Well-rehearsed lies, only her first name true. There had been a long silence before Helen cleared her throat and asked what Clare wanted.
I need a safe place to stay, Clare said. And I know Sally is missing. I want to help.
Hours later Clare stood at the gate to this strange house with her duffel bag at her feet, swatting at the flies that swooped in the stillness. Across the road from the gate a field of young corn stood ablaze in the pink light. Farmland and trees stretched in every direction. Thick with heat. Too reminiscent of home. When Clare emerged through the bend of trees arching over the long driveway, the first thing she noticed was the river. The willow tree. This house. And standing before it all on her front steps, hands in the pockets of her faded jeans, its matriarch, Helen.
“How did you sleep?” Helen asks, still hunched over the sink.
“Not terribly well,” Clare says. “I had a nightmare.”
“The heat can do that.” Helen wipes her hands on a dish towel and sits across from Clare. “And you traveled pretty far.”
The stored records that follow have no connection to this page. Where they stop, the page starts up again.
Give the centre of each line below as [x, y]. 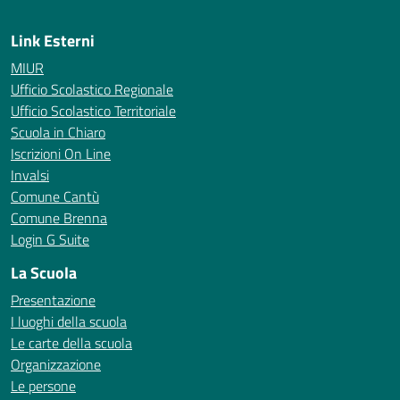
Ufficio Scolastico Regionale [92, 89]
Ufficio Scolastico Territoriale [93, 111]
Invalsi [30, 175]
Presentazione [53, 300]
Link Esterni [53, 41]
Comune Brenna [59, 218]
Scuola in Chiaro [58, 132]
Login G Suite [50, 239]
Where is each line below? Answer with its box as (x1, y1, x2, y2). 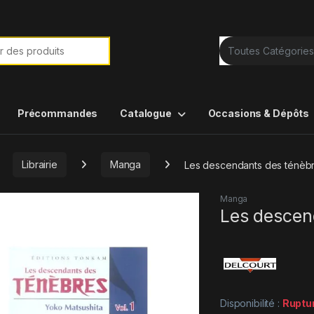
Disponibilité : (220, 297, 282, 310)
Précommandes (17, 107, 98, 119)
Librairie (22, 158, 57, 171)
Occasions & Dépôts (207, 107, 310, 119)
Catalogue (120, 107, 172, 119)
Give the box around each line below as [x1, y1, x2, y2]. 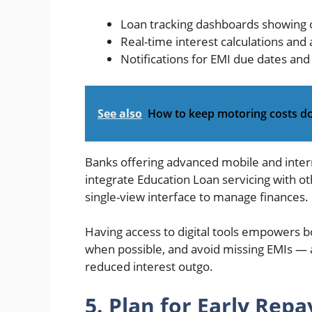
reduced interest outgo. [85, 258, 213, 274]
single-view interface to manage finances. [85, 188, 309, 205]
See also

The story Clare told Helen had her traveling from the east and not the north. Helen will know nothing of Clare’s actual trip with Malcolm, the turn inland from the ocean, southward on busy highways, the sun high and blaring through the windshield, a full day of driving until he’d deposited her at a nearby gas station and she’d called the taxi to take her the rest of the way. Helen will know nothing of the curt and fumbling good-bye Malcolm offered as he unloaded her bag from his truck, a strained nod in her direction before driving away, the parking lot gravel too wet from rain to kick up under his wheels.
“I have to say,” Helen says. “I was surprised to get your call yesterday.”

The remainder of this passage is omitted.